Renaming and Removing Columns in pandas DataFrames
Renaming columns¶
Four methods for renaming columns in a pandas DataFrame:
1. Rename specific columns¶
foo.rename(columns={}, inplace=True)
Pass a dict of columns to be renamed. For example:
foo.rename(columns={'old_col1': 'new_col1',
'old_col2': 'new_col2'},
inplace=True)
2. Rename all the column names¶
Set .columns
to a list of all of the new column names. For example:
foo.columns = ['new_col1', 'new_col2']
3. Rename the columns when reading in a file¶
For example:
foo_new_names = ['new_col1', 'new_col2']
foo = pd.read_csv(data_file.csv,
names=foo_new_names,
header=0)
Note that in addition to setting the names
parameter to a list of the new
column names, you must also set header=0
to indicate that you're replacing
the existing column names in the 0th row (if the 0th row is a header row).
4. Replace existing spaces in column names with underscores:¶
foo.columns = foo.columns.str.replace(' ', '_')
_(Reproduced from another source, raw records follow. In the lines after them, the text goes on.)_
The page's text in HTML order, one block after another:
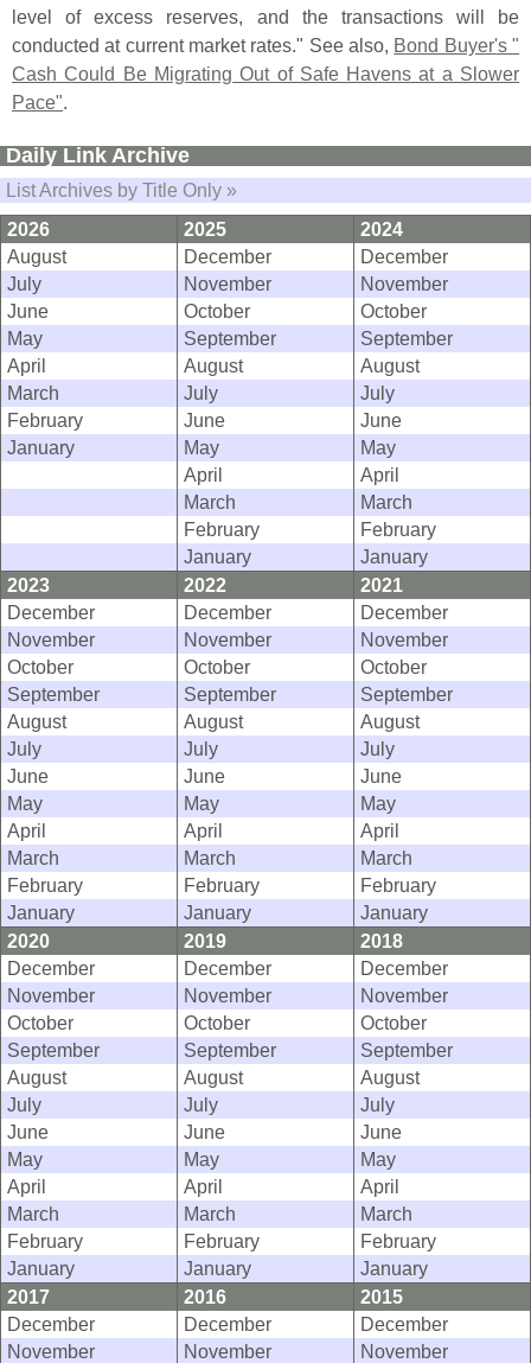
level of excess reserves, and the transactions will be
conducted at current market rates." See also, Bond Buyer's "
Cash Could Be Migrating Out of Safe Havens at a Slower
Pace".
Daily Link Archive
List Archives by Title Only »
2026
2025
2024
August
December
December
July
November
November
June
October
October
May
September
September
April
August
August
March
July
July
February
June
June
January
May
May
April
April
March
March
February
February
January
January
2023
2022
2021
December
December
December
November
November
November
October
October
October
September
September
September
August
August
August
July
July
July
June
June
June
May
May
May
April
April
April
March
March
March
February
February
February
January
January
January
2020
2019
2018
December
December
December
November
November
November
October
October
October
September
September
September
August
August
August
July
July
July
June
June
June
May
May
May
April
April
April
March
March
March
February
February
February
January
January
January
2017
2016
2015
December
December
December
November
November
November
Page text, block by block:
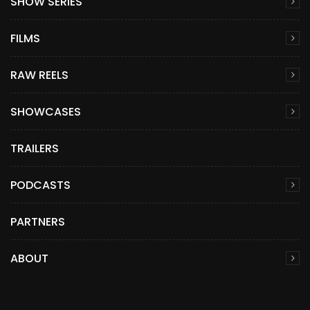
FILMS
RAW REELS
SHOWCASES
TRAILERS
PODCASTS
PARTNERS
ABOUT
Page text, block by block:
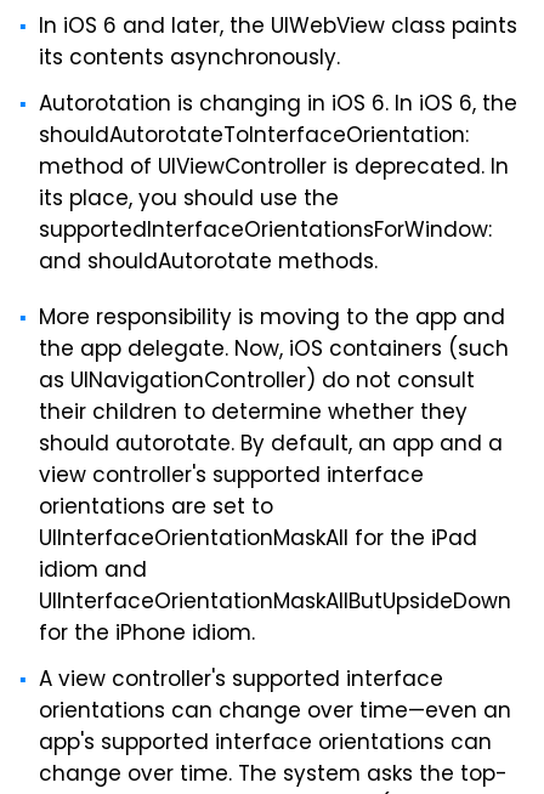
In iOS 6 and later, the UIWebView class paints
its contents asynchronously.
Autorotation is changing in iOS 6. In iOS 6, the
shouldAutorotateToInterfaceOrientation:
method of UIViewController is deprecated. In
its place, you should use the
supportedInterfaceOrientationsForWindow:
and shouldAutorotate methods.
More responsibility is moving to the app and
the app delegate. Now, iOS containers (such
as UINavigationController) do not consult
their children to determine whether they
should autorotate. By default, an app and a
view controller's supported interface
orientations are set to
UIInterfaceOrientationMaskAll for the iPad
idiom and
UIInterfaceOrientationMaskAllButUpsideDown
for the iPhone idiom.
A view controller's supported interface
orientations can change over time—even an
app's supported interface orientations can
change over time. The system asks the top-
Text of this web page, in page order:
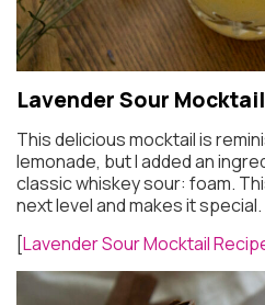
Lavender Sour Mocktail
This delicious mocktail is
lemonade, but I added an
classic whiskey sour: foam.
next level and makes it special.
[Lavender Sour Mocktail
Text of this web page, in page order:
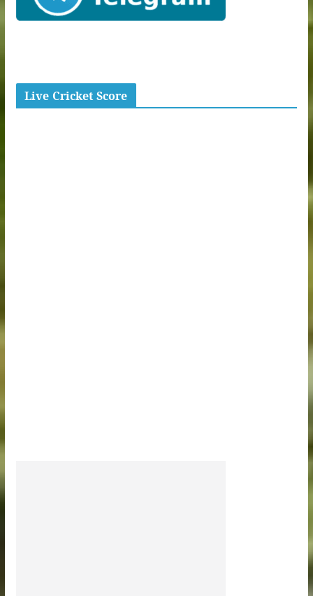
Live Cricket Score
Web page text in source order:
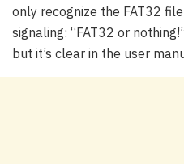
only recognize the FAT32
signaling: “FAT32 or
but it’s clear in the user
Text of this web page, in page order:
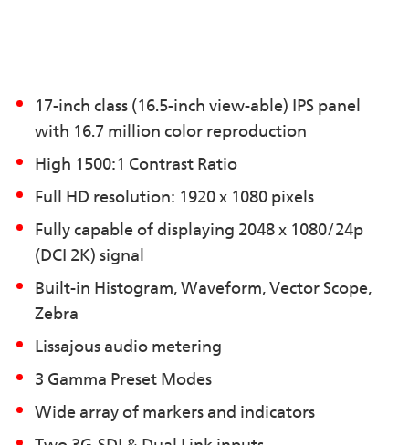
17-inch class (16.5-inch view-able) IPS panel
with 16.7 million color reproduction
High 1500:1 Contrast Ratio
Full HD resolution: 1920 x 1080 pixels
Fully capable of displaying 2048 x 1080/24p
(DCI 2K) signal
Built-in Histogram, Waveform, Vector Scope,
Zebra
Lissajous audio metering
3 Gamma Preset Modes
Wide array of markers and indicators
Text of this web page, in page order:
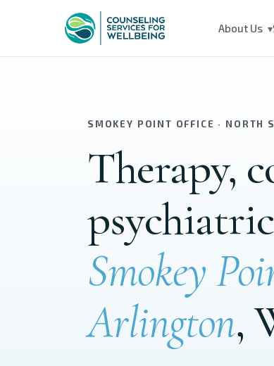
Skip to main content
About Us ▾
SMOKEY POINT OFFICE · NORTH
Therapy,
Smokey
Arlington,
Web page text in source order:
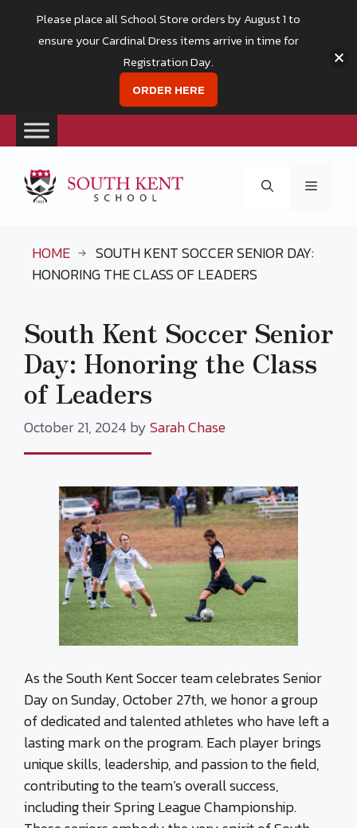
content
Menu
HOME
SOUTH KENT SOCCER SENIOR DAY:
HONORING THE CLASS OF LEADERS
South Kent Soccer Senior
Day: Honoring the Class
of Leaders
October 21, 2024 bySarah Chase
As the South Kent Soccer team celebrates Senior
Day on Sunday, October 27th, we honor a group
of dedicated and talented athletes who have left a
lasting mark on the program. Each player brings
unique skills, leadership, and passion to the field,
contributing to the team’s overall success,
including their Spring League Championship.
Please place all School Store orders by August 1 to
ensure your Cardinal Dress items arrive in time for
Registration Day.
ORDER HERE

Removing columns (and rows)¶
Here is the general syntax:
foo.drop(col_str_or_list_of_strs,
axis=1, # 0 axis is rows, 1 axis is cols
inplace=True)
to drop a single column:
foo.drop('col_name',
axis=1,
inplace=True)
to drop multiple columns:
foo.drop(['col1', 'col2'],
axis=1,
inplace=True)
to drop a single row (data row 0):
foo.drop(0, # int identifying the data row
axis=0,
inplace=True)
to drop multiple rows (data rows 1 and 2):
foo.drop([1, 2], # list of ints identifying the data rows
axis=0,
inplace=True)